[EXERCISE DIRECTIONS]: Copy word for word, please, the lines of the entries below running from the one containing "la silicona líquida" to the one containing "[Diseño de cámaras", both ends included.

[DATA PROVIDED]:
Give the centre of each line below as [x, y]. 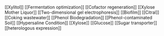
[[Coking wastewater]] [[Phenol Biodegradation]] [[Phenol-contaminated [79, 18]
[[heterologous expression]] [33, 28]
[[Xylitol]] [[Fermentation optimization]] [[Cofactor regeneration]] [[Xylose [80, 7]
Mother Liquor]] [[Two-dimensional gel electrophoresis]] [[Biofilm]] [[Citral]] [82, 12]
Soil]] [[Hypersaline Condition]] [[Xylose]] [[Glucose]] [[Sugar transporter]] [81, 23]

---

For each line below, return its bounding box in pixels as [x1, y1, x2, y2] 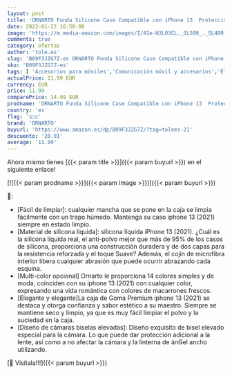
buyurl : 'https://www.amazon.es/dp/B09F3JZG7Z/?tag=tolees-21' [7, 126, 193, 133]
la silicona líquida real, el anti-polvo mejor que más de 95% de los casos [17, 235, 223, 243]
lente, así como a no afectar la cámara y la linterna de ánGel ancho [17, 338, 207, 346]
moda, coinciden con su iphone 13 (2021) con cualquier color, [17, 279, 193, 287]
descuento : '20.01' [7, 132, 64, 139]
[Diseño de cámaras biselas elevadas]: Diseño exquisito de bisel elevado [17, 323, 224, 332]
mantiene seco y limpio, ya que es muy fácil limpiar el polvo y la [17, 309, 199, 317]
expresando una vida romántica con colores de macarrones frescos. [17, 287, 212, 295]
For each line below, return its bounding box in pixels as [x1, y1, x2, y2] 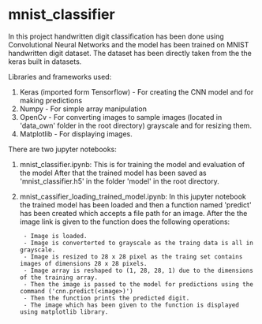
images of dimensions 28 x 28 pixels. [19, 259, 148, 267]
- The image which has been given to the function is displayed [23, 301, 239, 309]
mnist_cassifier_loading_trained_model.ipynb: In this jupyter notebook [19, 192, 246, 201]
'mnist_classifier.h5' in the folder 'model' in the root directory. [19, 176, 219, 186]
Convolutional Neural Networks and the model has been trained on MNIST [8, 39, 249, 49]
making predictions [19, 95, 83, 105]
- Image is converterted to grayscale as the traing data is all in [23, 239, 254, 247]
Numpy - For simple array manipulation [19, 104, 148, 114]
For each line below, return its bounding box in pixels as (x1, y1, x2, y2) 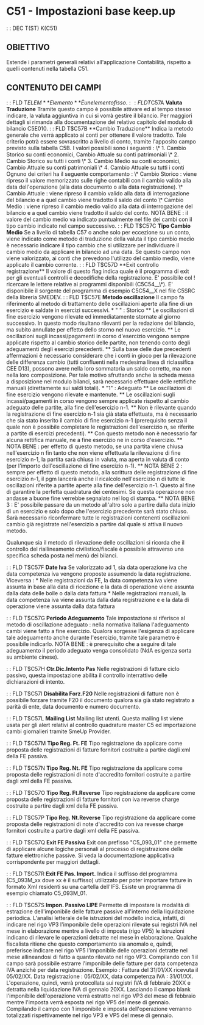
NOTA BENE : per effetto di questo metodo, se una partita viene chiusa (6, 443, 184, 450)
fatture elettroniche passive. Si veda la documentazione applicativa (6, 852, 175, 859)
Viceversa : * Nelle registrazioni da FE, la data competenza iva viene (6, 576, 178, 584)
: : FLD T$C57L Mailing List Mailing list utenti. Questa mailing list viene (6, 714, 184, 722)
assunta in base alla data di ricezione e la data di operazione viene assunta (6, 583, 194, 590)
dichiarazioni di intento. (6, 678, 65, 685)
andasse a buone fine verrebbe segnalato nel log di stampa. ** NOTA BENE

[OUTPUT BELOW]:
la silicona líquida real, el anti-polvo mejor que más de 95% de los casos [17, 235, 223, 243]
lente, así como a no afectar la cámara y la linterna de ánGel ancho [17, 338, 207, 346]
moda, coinciden con su iphone 13 (2021) con cualquier color, [17, 279, 193, 287]
descuento : '20.01' [7, 132, 64, 139]
[Diseño de cámaras biselas elevadas]: Diseño exquisito de bisel elevado [17, 323, 224, 332]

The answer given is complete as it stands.